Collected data
=== Section Start ===
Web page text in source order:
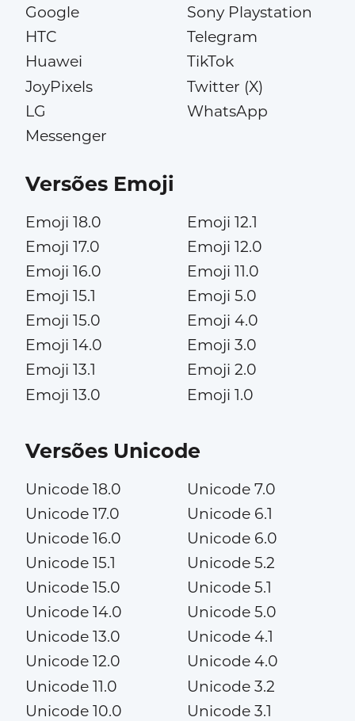
Google
HTC
Huawei
JoyPixels
LG
Messenger
Sony Playstation
Telegram
TikTok
Twitter (X)
WhatsApp
Versões Emoji
Emoji 18.0
Emoji 17.0
Emoji 16.0
Emoji 15.1
Emoji 15.0
Emoji 14.0
Emoji 13.1
Emoji 13.0
Emoji 12.1
Emoji 12.0
Emoji 11.0
Emoji 5.0
Emoji 4.0
Emoji 3.0
Emoji 2.0
Emoji 1.0
Versões Unicode
Unicode 18.0
Unicode 17.0
Unicode 16.0
Unicode 15.1
Unicode 15.0
Unicode 14.0
Unicode 13.0
Unicode 12.0
Unicode 11.0
Unicode 10.0
Unicode 7.0
Unicode 6.1
Unicode 6.0
Unicode 5.2
Unicode 5.1
Unicode 5.0
Unicode 4.1
Unicode 4.0
Unicode 3.2
Unicode 3.1
=== Section End ===
> **Work order**
Write out exactly the lines of the entries above that run from the line containing "Unicode 6.1" through the last line, including both.

> **Response to this task**
Unicode 6.1
Unicode 6.0
Unicode 5.2
Unicode 5.1
Unicode 5.0
Unicode 4.1
Unicode 4.0
Unicode 3.2
Unicode 3.1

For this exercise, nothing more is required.